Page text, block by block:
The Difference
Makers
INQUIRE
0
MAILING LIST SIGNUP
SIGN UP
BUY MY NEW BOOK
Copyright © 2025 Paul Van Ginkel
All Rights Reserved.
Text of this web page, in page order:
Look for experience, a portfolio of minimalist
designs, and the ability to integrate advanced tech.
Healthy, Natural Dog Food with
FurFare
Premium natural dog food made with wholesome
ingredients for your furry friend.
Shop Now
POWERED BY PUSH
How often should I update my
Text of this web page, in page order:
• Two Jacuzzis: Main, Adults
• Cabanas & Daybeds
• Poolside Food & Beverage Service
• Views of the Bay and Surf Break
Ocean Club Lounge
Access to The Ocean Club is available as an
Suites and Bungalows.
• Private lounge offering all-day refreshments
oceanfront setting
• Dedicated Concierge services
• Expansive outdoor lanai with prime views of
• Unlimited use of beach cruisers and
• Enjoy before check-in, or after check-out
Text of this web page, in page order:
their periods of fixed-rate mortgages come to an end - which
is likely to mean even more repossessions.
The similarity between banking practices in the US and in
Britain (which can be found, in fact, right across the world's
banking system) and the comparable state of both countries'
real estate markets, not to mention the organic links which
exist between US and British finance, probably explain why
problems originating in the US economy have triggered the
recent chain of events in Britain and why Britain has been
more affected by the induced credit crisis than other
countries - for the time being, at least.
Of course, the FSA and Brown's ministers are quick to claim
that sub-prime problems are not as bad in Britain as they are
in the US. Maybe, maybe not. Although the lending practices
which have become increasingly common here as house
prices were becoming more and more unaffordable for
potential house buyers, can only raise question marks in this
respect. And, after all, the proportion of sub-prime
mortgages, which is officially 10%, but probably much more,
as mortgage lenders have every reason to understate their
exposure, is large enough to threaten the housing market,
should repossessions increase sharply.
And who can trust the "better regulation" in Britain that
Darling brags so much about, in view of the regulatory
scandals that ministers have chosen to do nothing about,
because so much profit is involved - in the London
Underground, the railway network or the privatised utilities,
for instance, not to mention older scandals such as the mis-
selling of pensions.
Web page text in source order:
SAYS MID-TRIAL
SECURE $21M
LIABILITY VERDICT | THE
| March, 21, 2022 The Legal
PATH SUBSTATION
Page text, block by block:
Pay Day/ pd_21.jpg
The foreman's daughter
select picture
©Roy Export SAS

----------

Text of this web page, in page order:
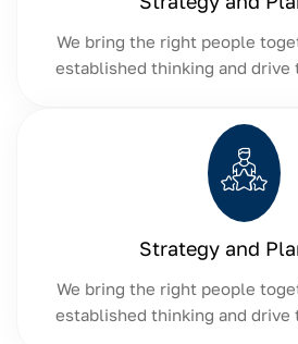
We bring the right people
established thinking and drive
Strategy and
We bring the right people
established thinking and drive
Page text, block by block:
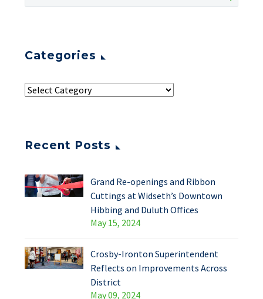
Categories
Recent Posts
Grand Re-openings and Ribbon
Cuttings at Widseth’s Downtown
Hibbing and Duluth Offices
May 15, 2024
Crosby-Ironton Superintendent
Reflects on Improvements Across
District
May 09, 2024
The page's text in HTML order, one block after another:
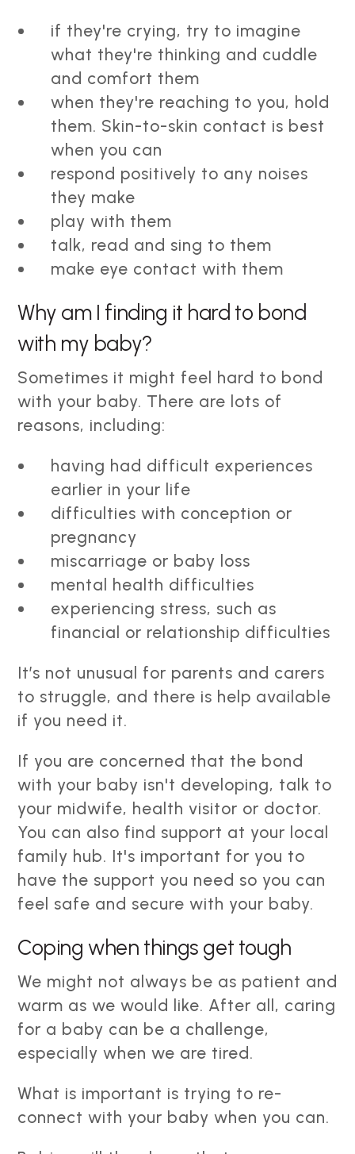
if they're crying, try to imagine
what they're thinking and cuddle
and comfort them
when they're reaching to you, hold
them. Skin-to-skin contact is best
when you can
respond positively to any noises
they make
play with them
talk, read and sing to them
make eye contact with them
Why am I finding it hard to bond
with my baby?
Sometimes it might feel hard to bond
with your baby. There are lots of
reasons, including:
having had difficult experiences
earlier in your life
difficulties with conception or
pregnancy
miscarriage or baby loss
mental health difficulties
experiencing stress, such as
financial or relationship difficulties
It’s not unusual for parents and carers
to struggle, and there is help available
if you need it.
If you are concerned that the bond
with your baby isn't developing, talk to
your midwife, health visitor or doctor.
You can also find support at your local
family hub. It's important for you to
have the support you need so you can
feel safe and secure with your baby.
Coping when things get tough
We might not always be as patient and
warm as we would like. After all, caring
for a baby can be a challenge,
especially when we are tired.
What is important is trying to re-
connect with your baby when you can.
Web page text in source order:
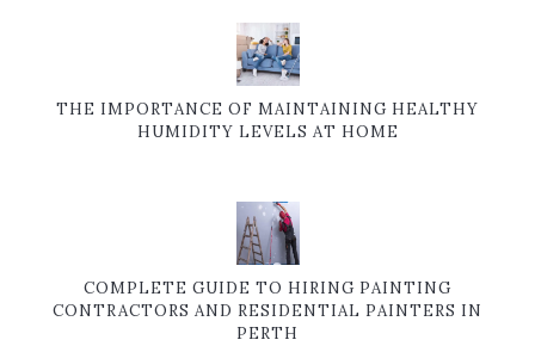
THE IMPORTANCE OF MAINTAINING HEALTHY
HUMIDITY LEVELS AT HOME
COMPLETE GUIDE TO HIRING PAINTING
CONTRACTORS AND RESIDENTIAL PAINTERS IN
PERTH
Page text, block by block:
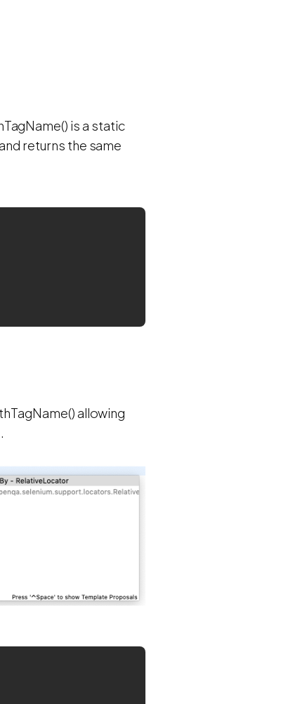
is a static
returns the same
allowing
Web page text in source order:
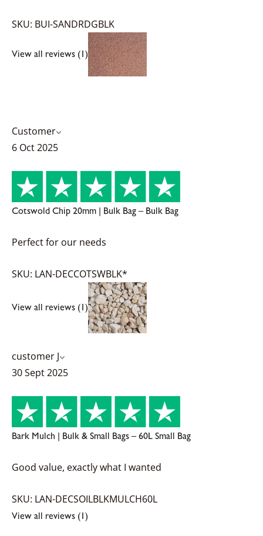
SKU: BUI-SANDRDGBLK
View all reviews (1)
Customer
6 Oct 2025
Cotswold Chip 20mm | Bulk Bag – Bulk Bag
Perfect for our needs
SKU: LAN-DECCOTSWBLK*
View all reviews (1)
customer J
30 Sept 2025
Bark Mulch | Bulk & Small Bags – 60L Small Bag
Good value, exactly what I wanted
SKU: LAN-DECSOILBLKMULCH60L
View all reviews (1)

----------

• [Required work] Take the word "repossessions" and find each line of the material that contains it. Copy those lines.

• [Result]
is likely to mean even more repossessions.
should repossessions increase sharply.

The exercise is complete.